- [Problem]: Would you repeat the listing below verbatim and drop the images?

- [Source data]:

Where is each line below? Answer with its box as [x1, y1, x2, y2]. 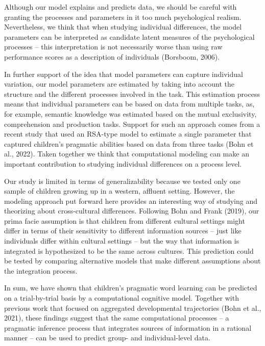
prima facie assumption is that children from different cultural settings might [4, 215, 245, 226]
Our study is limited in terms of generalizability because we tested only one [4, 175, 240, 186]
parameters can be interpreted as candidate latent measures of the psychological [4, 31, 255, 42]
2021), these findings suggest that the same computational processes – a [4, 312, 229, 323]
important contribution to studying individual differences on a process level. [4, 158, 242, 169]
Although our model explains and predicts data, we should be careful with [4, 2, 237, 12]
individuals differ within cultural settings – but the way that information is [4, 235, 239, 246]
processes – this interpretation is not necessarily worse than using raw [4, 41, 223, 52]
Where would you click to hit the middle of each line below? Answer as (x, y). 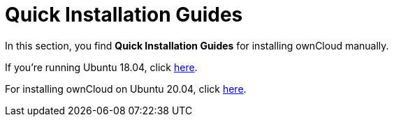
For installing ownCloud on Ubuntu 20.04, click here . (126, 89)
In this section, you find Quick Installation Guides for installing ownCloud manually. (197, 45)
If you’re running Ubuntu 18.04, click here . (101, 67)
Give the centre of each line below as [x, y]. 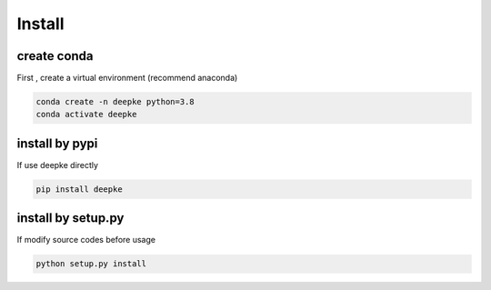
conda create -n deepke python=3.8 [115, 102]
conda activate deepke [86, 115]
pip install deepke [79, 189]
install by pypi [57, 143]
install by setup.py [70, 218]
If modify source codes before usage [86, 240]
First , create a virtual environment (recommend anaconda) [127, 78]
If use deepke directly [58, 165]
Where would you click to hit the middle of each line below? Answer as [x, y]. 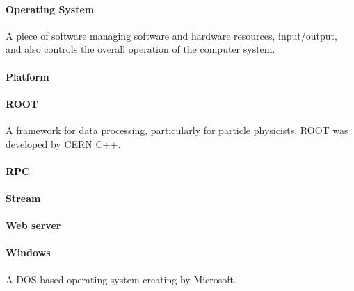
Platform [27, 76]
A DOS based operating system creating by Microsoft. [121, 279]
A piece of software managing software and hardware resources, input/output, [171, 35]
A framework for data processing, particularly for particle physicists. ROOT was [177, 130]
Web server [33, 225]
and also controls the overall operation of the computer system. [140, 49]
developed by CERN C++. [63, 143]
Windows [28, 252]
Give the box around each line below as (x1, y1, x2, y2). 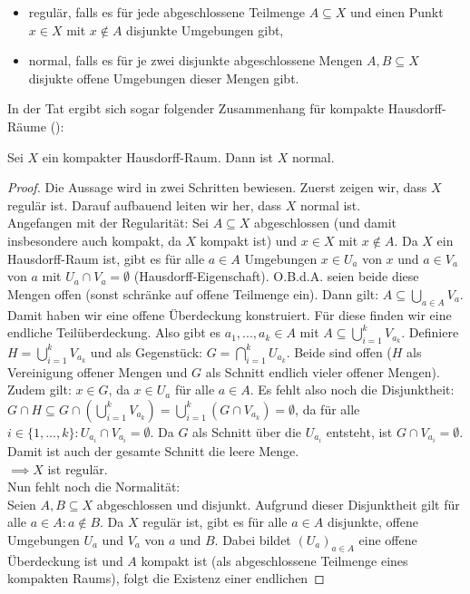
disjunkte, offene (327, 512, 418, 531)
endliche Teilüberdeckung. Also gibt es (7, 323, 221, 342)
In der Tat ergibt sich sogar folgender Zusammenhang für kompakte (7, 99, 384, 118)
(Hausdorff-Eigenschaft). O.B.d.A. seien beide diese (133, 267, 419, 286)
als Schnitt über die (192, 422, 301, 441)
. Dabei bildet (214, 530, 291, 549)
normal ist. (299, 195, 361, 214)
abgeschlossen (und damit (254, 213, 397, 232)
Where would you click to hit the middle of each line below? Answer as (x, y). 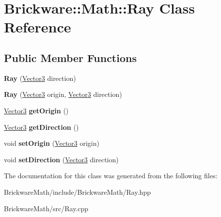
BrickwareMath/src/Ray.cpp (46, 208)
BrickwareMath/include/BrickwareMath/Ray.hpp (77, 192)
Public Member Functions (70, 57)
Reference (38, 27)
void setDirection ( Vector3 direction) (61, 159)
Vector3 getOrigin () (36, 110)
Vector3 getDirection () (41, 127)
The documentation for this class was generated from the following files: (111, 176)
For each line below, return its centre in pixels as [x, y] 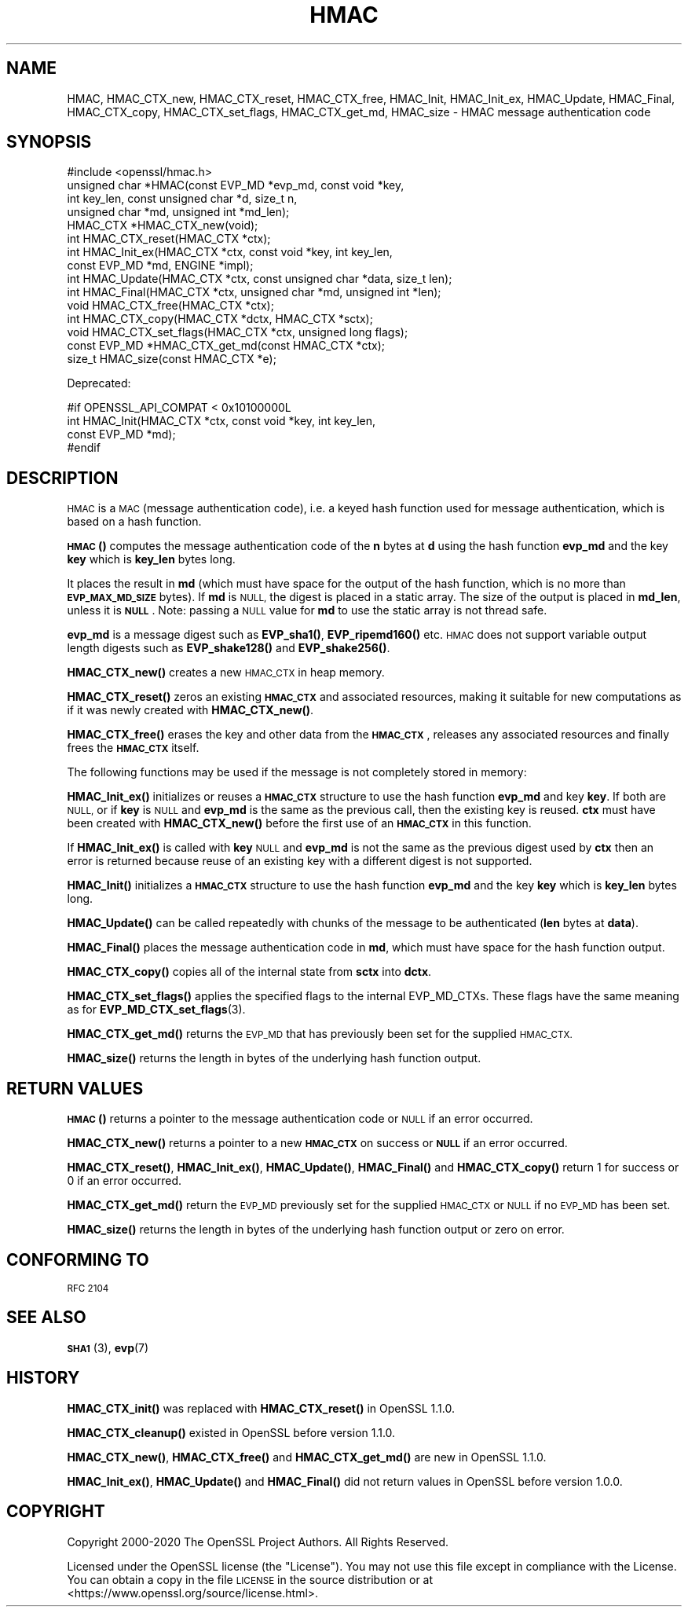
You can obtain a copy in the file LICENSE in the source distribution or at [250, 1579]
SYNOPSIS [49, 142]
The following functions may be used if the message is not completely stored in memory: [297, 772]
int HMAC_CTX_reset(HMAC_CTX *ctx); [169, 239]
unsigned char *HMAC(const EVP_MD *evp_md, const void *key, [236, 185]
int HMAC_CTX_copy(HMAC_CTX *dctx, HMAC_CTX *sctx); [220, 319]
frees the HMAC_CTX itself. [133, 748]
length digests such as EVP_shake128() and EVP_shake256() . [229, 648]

- [Your solution]:
Where is each line below? Answer with its box as [x1, y1, x2, y2]. 
prima facie assumption is that children from different cultural settings might [4, 215, 245, 226]
Our study is limited in terms of generalizability because we tested only one [4, 175, 240, 186]
parameters can be interpreted as candidate latent measures of the psychological [4, 31, 255, 42]
2021), these findings suggest that the same computational processes – a [4, 312, 229, 323]
important contribution to studying individual differences on a process level. [4, 158, 242, 169]
Although our model explains and predicts data, we should be careful with [4, 2, 237, 12]
individuals differ within cultural settings – but the way that information is [4, 235, 239, 246]
processes – this interpretation is not necessarily worse than using raw [4, 41, 223, 52]
Where would you click to hit the middle of each line below? Answer as (x, y). 
For installing ownCloud on Ubuntu 20.04, click here . (126, 89)
In this section, you find Quick Installation Guides for installing ownCloud manually. (197, 45)
If you’re running Ubuntu 18.04, click here . (101, 67)
Give the centre of each line below as [x, y]. 
conda create -n deepke python=3.8 [115, 102]
conda activate deepke [86, 115]
pip install deepke [79, 189]
install by pypi [57, 143]
install by setup.py [70, 218]
If modify source codes before usage [86, 240]
First , create a virtual environment (recommend anaconda) [127, 78]
If use deepke directly [58, 165]
Where would you click to hit the middle of each line below? Answer as [x, y]. 
Platform [27, 76]
A DOS based operating system creating by Microsoft. [121, 279]
A piece of software managing software and hardware resources, input/output, [171, 35]
A framework for data processing, particularly for particle physicists. ROOT was [177, 130]
Web server [33, 225]
and also controls the overall operation of the computer system. [140, 49]
developed by CERN C++. [63, 143]
Windows [28, 252]
Give the box around each line below as (x1, y1, x2, y2). 
disjunkte, offene (327, 512, 418, 531)
endliche Teilüberdeckung. Also gibt es (7, 323, 221, 342)
In der Tat ergibt sich sogar folgender Zusammenhang für kompakte (7, 99, 384, 118)
(Hausdorff-Eigenschaft). O.B.d.A. seien beide diese (133, 267, 419, 286)
als Schnitt über die (192, 422, 301, 441)
. Dabei bildet (214, 530, 291, 549)
normal ist. (299, 195, 361, 214)
abgeschlossen (und damit (254, 213, 397, 232)
Where would you click to hit the middle of each line below? Answer as (x, y). 
BrickwareMath/src/Ray.cpp (46, 208)
BrickwareMath/include/BrickwareMath/Ray.hpp (77, 192)
Public Member Functions (70, 57)
Reference (38, 27)
void setDirection ( Vector3 direction) (61, 159)
Vector3 getOrigin () (36, 110)
Vector3 getDirection () (41, 127)
The documentation for this class was generated from the following files: (111, 176)
For each line below, return its centre in pixels as [x, y] 
You can obtain a copy in the file LICENSE in the source distribution or at [250, 1579]
SYNOPSIS [49, 142]
The following functions may be used if the message is not completely stored in memory: [297, 772]
int HMAC_CTX_reset(HMAC_CTX *ctx); [169, 239]
unsigned char *HMAC(const EVP_MD *evp_md, const void *key, [236, 185]
int HMAC_CTX_copy(HMAC_CTX *dctx, HMAC_CTX *sctx); [220, 319]
frees the HMAC_CTX itself. [133, 748]
length digests such as EVP_shake128() and EVP_shake256() . [229, 648]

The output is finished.